-- Provided records follows --

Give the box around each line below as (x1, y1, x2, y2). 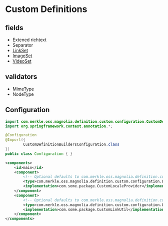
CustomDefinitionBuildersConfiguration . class (23, 142, 120, 147)
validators (5, 73, 37, 81)
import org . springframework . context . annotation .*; (5, 124, 113, 129)
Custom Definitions (5, 4, 87, 15)
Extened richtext (12, 37, 46, 43)
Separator (12, 42, 33, 48)
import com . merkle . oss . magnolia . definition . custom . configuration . (5, 119, 146, 124)
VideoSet (12, 58, 31, 64)
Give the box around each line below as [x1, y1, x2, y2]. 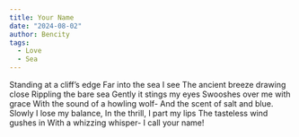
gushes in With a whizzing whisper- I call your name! [9, 117, 205, 128]
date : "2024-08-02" [9, 21, 83, 30]
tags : [9, 38, 30, 47]
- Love [17, 47, 42, 56]
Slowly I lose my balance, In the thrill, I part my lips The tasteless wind [9, 108, 268, 118]
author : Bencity [9, 30, 70, 39]
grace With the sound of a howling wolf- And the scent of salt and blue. [9, 98, 274, 108]
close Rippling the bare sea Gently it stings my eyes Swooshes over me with [9, 89, 291, 99]
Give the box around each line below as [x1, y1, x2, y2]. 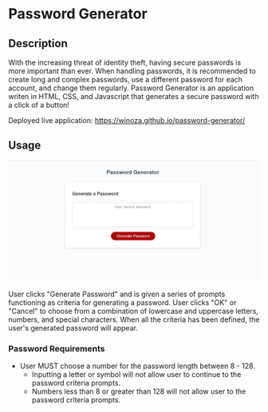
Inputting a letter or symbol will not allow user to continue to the [31, 370, 242, 379]
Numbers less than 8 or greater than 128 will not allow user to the [31, 386, 246, 396]
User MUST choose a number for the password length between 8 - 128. [19, 361, 255, 371]
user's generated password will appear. [8, 323, 138, 332]
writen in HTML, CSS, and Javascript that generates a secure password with [8, 92, 259, 101]
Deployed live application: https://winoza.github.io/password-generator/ [8, 116, 246, 125]
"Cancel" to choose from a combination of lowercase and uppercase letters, [8, 306, 259, 315]
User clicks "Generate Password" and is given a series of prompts [8, 289, 226, 299]
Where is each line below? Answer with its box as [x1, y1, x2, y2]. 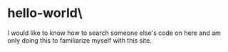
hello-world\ [7, 5, 83, 21]
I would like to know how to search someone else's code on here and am [7, 28, 221, 37]
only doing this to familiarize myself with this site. [7, 36, 152, 44]
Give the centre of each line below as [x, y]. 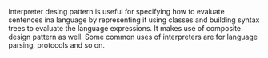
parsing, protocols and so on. [57, 45]
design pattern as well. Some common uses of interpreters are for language [133, 37]
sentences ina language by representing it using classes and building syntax [134, 20]
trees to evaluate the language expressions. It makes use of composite [125, 28]
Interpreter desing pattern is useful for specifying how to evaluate [117, 12]
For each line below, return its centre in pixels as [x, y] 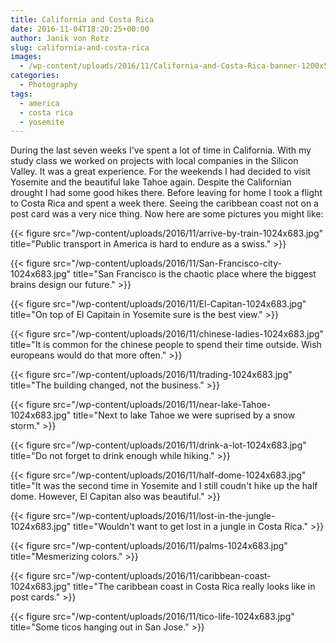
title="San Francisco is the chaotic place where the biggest [195, 274]
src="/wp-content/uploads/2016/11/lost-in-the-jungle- [164, 516]
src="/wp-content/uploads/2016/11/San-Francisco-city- [167, 263]
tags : [21, 94]
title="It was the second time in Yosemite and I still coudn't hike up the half [164, 486]
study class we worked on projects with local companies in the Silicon [154, 161]
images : [26, 57]
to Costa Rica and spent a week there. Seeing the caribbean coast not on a [164, 203]
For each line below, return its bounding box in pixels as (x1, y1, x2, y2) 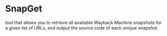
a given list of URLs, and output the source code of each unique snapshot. (5, 24, 159, 30)
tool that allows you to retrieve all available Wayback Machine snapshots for (5, 19, 162, 25)
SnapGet (5, 3, 43, 14)
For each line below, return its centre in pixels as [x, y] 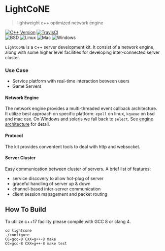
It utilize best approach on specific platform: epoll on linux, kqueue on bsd [80, 114]
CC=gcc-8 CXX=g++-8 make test [36, 243]
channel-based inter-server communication [56, 189]
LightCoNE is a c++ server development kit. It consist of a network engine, [80, 47]
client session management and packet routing [60, 194]
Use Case [17, 70]
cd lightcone [18, 230]
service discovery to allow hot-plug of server [58, 178]
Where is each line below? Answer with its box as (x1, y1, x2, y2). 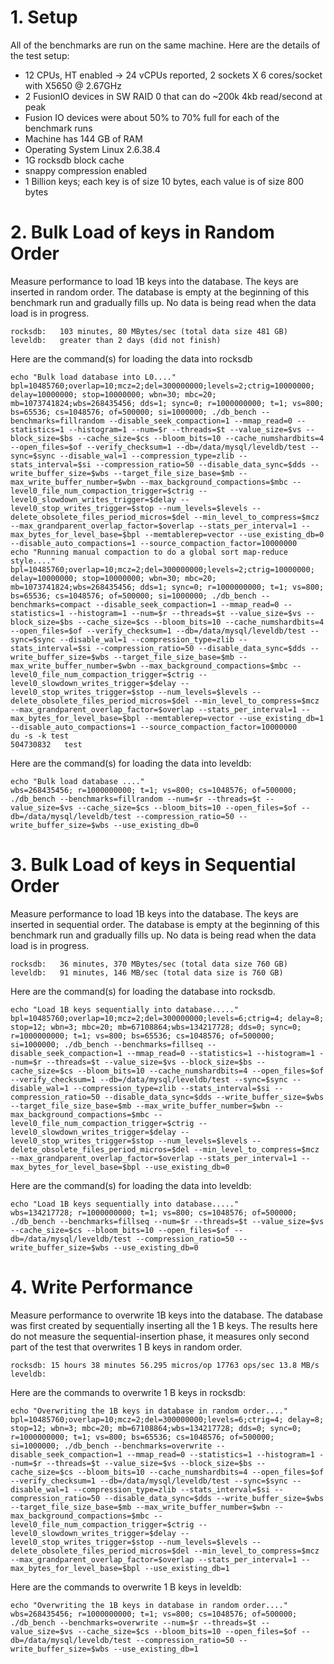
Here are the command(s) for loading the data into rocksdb (10, 352, 253, 365)
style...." (10, 556, 56, 566)
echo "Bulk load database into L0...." (10, 372, 177, 382)
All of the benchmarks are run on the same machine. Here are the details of (10, 39, 321, 51)
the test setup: (10, 49, 70, 61)
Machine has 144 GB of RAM (24, 132, 143, 145)
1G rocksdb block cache (24, 154, 125, 166)
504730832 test (10, 739, 83, 750)
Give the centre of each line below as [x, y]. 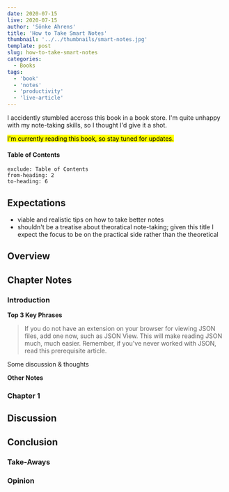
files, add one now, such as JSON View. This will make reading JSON [123, 336]
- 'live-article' [39, 98]
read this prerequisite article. [65, 351]
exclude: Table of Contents [48, 169]
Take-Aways [29, 462]
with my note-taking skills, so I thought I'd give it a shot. [87, 125]
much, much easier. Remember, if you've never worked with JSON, [120, 344]
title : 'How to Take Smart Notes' [57, 33]
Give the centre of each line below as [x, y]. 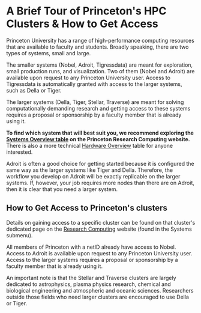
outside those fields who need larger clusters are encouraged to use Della [97, 297]
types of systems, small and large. [49, 53]
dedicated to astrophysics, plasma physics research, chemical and [88, 284]
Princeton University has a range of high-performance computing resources [100, 40]
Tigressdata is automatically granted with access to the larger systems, [94, 84]
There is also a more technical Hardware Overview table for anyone [89, 145]
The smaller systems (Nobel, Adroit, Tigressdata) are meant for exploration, [100, 65]
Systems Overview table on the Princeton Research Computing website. [98, 139]
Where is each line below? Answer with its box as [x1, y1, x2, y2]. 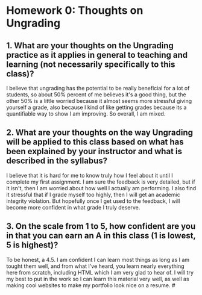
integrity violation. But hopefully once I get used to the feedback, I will [6, 197, 180, 205]
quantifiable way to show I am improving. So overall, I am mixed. [6, 110, 166, 117]
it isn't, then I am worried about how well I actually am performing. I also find [6, 184, 197, 191]
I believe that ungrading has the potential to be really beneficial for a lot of [6, 85, 190, 92]
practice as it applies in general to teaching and [6, 49, 188, 60]
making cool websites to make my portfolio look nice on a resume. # [6, 281, 176, 289]
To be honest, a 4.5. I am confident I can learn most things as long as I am [6, 256, 190, 263]
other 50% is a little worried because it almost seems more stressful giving [6, 98, 192, 104]
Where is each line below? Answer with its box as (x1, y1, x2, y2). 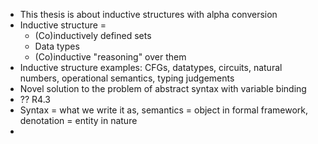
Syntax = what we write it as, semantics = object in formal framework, (19, 104, 309, 116)
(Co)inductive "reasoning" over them (34, 51, 187, 63)
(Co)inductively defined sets (34, 30, 152, 41)
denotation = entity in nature (19, 115, 138, 126)
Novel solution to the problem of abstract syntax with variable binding (19, 83, 307, 94)
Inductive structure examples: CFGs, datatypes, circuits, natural (19, 62, 283, 73)
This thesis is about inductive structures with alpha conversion (19, 9, 278, 20)
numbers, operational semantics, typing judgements (19, 72, 235, 84)
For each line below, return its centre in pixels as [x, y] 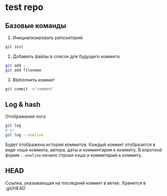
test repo [24, 7]
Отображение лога [26, 116]
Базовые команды [36, 26]
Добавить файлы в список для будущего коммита [66, 56]
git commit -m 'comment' [30, 89]
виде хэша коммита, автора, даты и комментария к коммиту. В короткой [83, 149]
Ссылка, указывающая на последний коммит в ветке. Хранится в [76, 183]
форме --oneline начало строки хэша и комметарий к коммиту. [74, 155]

-- Provided records concluded --

*Problem details*: Transcribe the records above verbatim. Do not carry over any picture.

*Your response*:
Give the box around each line below as (x1, y1, x2, y2). 
CustomDefinitionBuildersConfiguration . class (23, 142, 120, 147)
validators (5, 73, 37, 81)
import org . springframework . context . annotation .*; (5, 124, 113, 129)
Custom Definitions (5, 4, 87, 15)
Extened richtext (12, 37, 46, 43)
Separator (12, 42, 33, 48)
import com . merkle . oss . magnolia . definition . custom . configuration . (5, 119, 146, 124)
VideoSet (12, 58, 31, 64)
Give the box around each line below as [x1, y1, x2, y2]. 
gushes in With a whizzing whisper- I call your name! [9, 117, 205, 128]
date : "2024-08-02" [9, 21, 83, 30]
tags : [9, 38, 30, 47]
- Love [17, 47, 42, 56]
Slowly I lose my balance, In the thrill, I part my lips The tasteless wind [9, 108, 268, 118]
author : Bencity [9, 30, 70, 39]
grace With the sound of a howling wolf- And the scent of salt and blue. [9, 98, 274, 108]
close Rippling the bare sea Gently it stings my eyes Swooshes over me with [9, 89, 291, 99]
Give the box around each line below as [x1, y1, x2, y2]. 
Inputting a letter or symbol will not allow user to continue to the [31, 370, 242, 379]
Numbers less than 8 or greater than 128 will not allow user to the [31, 386, 246, 396]
User MUST choose a number for the password length between 8 - 128. [19, 361, 255, 371]
user's generated password will appear. [8, 323, 138, 332]
writen in HTML, CSS, and Javascript that generates a secure password with [8, 92, 259, 101]
Deployed live application: https://winoza.github.io/password-generator/ [8, 116, 246, 125]
"Cancel" to choose from a combination of lowercase and uppercase letters, [8, 306, 259, 315]
User clicks "Generate Password" and is given a series of prompts [8, 289, 226, 299]
Where is each line below? Answer with its box as [x1, y1, x2, y2]. 
hello-world\ [7, 5, 83, 21]
I would like to know how to search someone else's code on here and am [7, 28, 221, 37]
only doing this to familiarize myself with this site. [7, 36, 152, 44]
Give the centre of each line below as [x, y]. 
parsing, protocols and so on. [57, 45]
design pattern as well. Some common uses of interpreters are for language [133, 37]
sentences ina language by representing it using classes and building syntax [134, 20]
trees to evaluate the language expressions. It makes use of composite [125, 28]
Interpreter desing pattern is useful for specifying how to evaluate [117, 12]
For each line below, return its centre in pixels as [x, y] 
title="San Francisco is the chaotic place where the biggest [195, 274]
src="/wp-content/uploads/2016/11/lost-in-the-jungle- [164, 516]
src="/wp-content/uploads/2016/11/San-Francisco-city- [167, 263]
tags : [21, 94]
title="It was the second time in Yosemite and I still coudn't hike up the half [164, 486]
study class we worked on projects with local companies in the Silicon [154, 161]
images : [26, 57]
to Costa Rica and spent a week there. Seeing the caribbean coast not on a [164, 203]
For each line below, return its bounding box in pixels as (x1, y1, x2, y2) 
a given list of URLs, and output the source code of each unique snapshot. (5, 24, 159, 30)
tool that allows you to retrieve all available Wayback Machine snapshots for (5, 19, 162, 25)
SnapGet (5, 3, 43, 14)
For each line below, return its centre in pixels as [x, y] 
It utilize best approach on specific platform: epoll on linux, kqueue on bsd [80, 114]
CC=gcc-8 CXX=g++-8 make test [36, 243]
channel-based inter-server communication [56, 189]
LightCoNE is a c++ server development kit. It consist of a network engine, [80, 47]
client session management and packet routing [60, 194]
Use Case [17, 70]
cd lightcone [18, 230]
service discovery to allow hot-plug of server [58, 178]
Where is each line below? Answer with its box as (x1, y1, x2, y2). 
Here are the command(s) for loading the data into rocksdb (10, 352, 253, 365)
style...." (10, 556, 56, 566)
echo "Bulk load database into L0...." (10, 372, 177, 382)
All of the benchmarks are run on the same machine. Here are the details of (10, 39, 321, 51)
the test setup: (10, 49, 70, 61)
Machine has 144 GB of RAM (24, 132, 143, 145)
1G rocksdb block cache (24, 154, 125, 166)
504730832 test (10, 739, 83, 750)
Give the centre of each line below as [x, y]. 
files, add one now, such as JSON View. This will make reading JSON [123, 336]
- 'live-article' [39, 98]
read this prerequisite article. [65, 351]
exclude: Table of Contents [48, 169]
Take-Aways [29, 462]
with my note-taking skills, so I thought I'd give it a shot. [87, 125]
much, much easier. Remember, if you've never worked with JSON, [120, 344]
title : 'How to Take Smart Notes' [57, 33]
Give the centre of each line below as [x, y]. 
outside those fields who need larger clusters are encouraged to use Della [97, 297]
types of systems, small and large. [49, 53]
dedicated to astrophysics, plasma physics research, chemical and [88, 284]
Princeton University has a range of high-performance computing resources [100, 40]
Tigressdata is automatically granted with access to the larger systems, [94, 84]
There is also a more technical Hardware Overview table for anyone [89, 145]
The smaller systems (Nobel, Adroit, Tigressdata) are meant for exploration, [100, 65]
Systems Overview table on the Princeton Research Computing website. [98, 139]
Where is each line below? Answer with its box as [x1, y1, x2, y2]. 
integrity violation. But hopefully once I get used to the feedback, I will [6, 197, 180, 205]
quantifiable way to show I am improving. So overall, I am mixed. [6, 110, 166, 117]
it isn't, then I am worried about how well I actually am performing. I also find [6, 184, 197, 191]
I believe that ungrading has the potential to be really beneficial for a lot of [6, 85, 190, 92]
practice as it applies in general to teaching and [6, 49, 188, 60]
making cool websites to make my portfolio look nice on a resume. # [6, 281, 176, 289]
To be honest, a 4.5. I am confident I can learn most things as long as I am [6, 256, 190, 263]
other 50% is a little worried because it almost seems more stressful giving [6, 98, 192, 104]
Where is each line below? Answer with its box as (x1, y1, x2, y2). 
Syntax = what we write it as, semantics = object in formal framework, (19, 104, 309, 116)
(Co)inductive "reasoning" over them (34, 51, 187, 63)
(Co)inductively defined sets (34, 30, 152, 41)
denotation = entity in nature (19, 115, 138, 126)
Novel solution to the problem of abstract syntax with variable binding (19, 83, 307, 94)
Inductive structure examples: CFGs, datatypes, circuits, natural (19, 62, 283, 73)
This thesis is about inductive structures with alpha conversion (19, 9, 278, 20)
numbers, operational semantics, typing judgements (19, 72, 235, 84)
For each line below, return its centre in pixels as [x, y] 
test repo [24, 7]
Отображение лога [26, 116]
Базовые команды [36, 26]
Добавить файлы в список для будущего коммита [66, 56]
git commit -m 'comment' [30, 89]
виде хэша коммита, автора, даты и комментария к коммиту. В короткой [83, 149]
Ссылка, указывающая на последний коммит в ветке. Хранится в [76, 183]
форме --oneline начало строки хэша и комметарий к коммиту. [74, 155]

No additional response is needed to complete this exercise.